# General > Birdwatching >  Osprey at Achavanich

## Tilly Teckel

I saw my first Osprey yesterday! It was at Achavanich, just sitting on a fence post, very relaxed and not at all skittish. I thought at first it had a frog in it's claws but as it flew off you could clearly see it was a nice little brown trout. My pictures aren't the best as I was over-excited! Wish I'd got some pics of it flying - it was an awesome sight.

----------


## Seabird

Fantastic pictures. I saw the same bird on Monday morning on a fence post on the Rumster Road above Loch Stemster. No camera with me.

Colin

----------


## Kenn

We watched it Monday pm, got some photos but no where as good as your's Tilly ::

----------


## Lingland

Is that a first for Caithness?.

----------


## Lingland

I dont think anglers will be very happy.

----------


## grumpyhippo

I was speaking to 2 anglers last week and they described their absolute joy at fishing in Caithness whilst watching an osprey take a fish. They said it made the joy of fishing in the wonderful country side so much greater.  Judging by their accent they had traveled a fair distance to get to the area and no doubt were spending a good amount for the privilege. They also appreciated the the presence of otters, I supposes plenty fish eaters equals plenty fish and I understand most river fishing is catch and release anyway.

Excellent capture TT

----------


## gerry4

> Is that a first for Caithness?.


sorry but no

----------


## Tilly Teckel

No, I googled it when I got home and found a site where they were tracking a number of Ospreys in 2008 and the one I read about (named Morven) appeared to fly around 60 miles north every day just to fish in the lochs of Caithness, mostly Calder and Achavanich. Anyone know if they're still tracking them?

----------


## kas

http://www.roydennis.org/osprey/inde...id=284&sid=116  Morven, nothing up to date for this year but plenty other birds to choose from. 

Here is the story of one of our chicks from last year Joe who was sat tagged but it has a sad ending. Ospreys have been here for many years and all the anglers I know of are only too delighted to be seeing them fishing on the local Lochs. Heard a story of one last week being attacked by a Mute Swan. 

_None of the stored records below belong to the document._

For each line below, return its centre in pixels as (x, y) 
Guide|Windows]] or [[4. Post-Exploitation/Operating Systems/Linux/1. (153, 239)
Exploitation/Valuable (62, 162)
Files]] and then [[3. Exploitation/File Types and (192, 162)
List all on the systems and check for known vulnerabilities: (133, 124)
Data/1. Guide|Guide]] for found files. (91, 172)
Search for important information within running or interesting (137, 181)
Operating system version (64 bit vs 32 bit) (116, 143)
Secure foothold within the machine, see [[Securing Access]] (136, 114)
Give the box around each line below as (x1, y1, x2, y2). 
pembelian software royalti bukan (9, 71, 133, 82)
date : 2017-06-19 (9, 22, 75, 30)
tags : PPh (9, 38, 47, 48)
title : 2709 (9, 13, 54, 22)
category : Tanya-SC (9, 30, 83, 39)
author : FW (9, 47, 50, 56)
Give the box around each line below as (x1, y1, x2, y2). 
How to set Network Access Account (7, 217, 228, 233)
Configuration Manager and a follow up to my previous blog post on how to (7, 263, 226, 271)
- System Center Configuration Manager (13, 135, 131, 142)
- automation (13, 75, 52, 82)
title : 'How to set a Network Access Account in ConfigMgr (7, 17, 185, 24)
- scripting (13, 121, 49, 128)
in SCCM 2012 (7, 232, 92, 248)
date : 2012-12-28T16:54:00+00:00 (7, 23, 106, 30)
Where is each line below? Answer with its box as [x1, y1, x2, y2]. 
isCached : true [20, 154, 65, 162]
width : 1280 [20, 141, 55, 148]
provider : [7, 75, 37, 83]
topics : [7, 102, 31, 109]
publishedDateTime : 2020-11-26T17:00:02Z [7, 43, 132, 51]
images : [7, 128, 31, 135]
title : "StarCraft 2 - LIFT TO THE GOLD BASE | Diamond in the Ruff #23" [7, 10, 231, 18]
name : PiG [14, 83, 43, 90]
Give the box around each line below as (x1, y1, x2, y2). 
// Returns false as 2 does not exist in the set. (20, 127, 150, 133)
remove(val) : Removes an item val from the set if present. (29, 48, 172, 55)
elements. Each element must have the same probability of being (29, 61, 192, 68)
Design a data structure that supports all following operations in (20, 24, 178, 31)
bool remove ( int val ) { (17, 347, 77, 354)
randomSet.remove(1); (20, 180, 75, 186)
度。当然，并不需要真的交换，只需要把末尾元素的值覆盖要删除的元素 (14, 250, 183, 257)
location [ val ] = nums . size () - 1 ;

http://www.roydennis.org/osprey/index.asp?id=244

----------


## Lingland

thank you thats nice to know

----------


## Corrie 3

I wouldn't give too much away, remember the last one which was in the Lybster/Dunbeath area and had been shot?  It died in the hands of the SSPCA unfortunately!

C3......... :Frown:

----------


## gerry4

It is best to keep the location of nests & birds that are not publicized quite in case any harm come to them, either being shot or eggs stolen

----------


## kas

Nobody gave any nest details apart from details that are on a website by a Roy Dennis who knows more about these birds than all of us on here put together. Ospreys are being seen round Caithness daily this time of year and I know of at least 5 sightings this week they are not a rare sight. So I dont think anyone posted anything untowards on this thread. Great photo Tilly and no leg rings which is a shame or you would probably have been able to read them and get its details. .

----------


## Tilly Teckel

Yes, I did have a look to see if it had a leg ring, but no. I'll certainly be keeping my camera with me from now on in case I catch sight of him (or is it her??) again!

----------


## Mrs Bucket

I will keep a lookout as I pass that way regularly it is sad to think that it could be harmed in any way by humans.

----------


## Pterodroma

> Is that a first for Caithness?.


Ospreys are well established in Caithness there are at least 4 known breeding pairs

Pterodroma

----------


## Baconbuttie

Think I saw one flying over the road today with a fish in its claws beside the old Loch Watten Hotel,   was driving so didnt get a good look.   Do other birds carry fish ??

----------


## donss

Had a good sighting of an osprey last week, circling above central Watten....




> Think I saw one flying over the road today with a fish in its claws beside the old Loch Watten Hotel,... ...Do other birds carry fish ??


Do other birds carry fish? Only on a Friday night after the Camps closes!

----------


## tailblue silver

it feeds a lot at loch watten around at the old boat shead  i even got to see it taking am other bird  ::  but dont go right down to the loch just stand back at the woods thanks

----------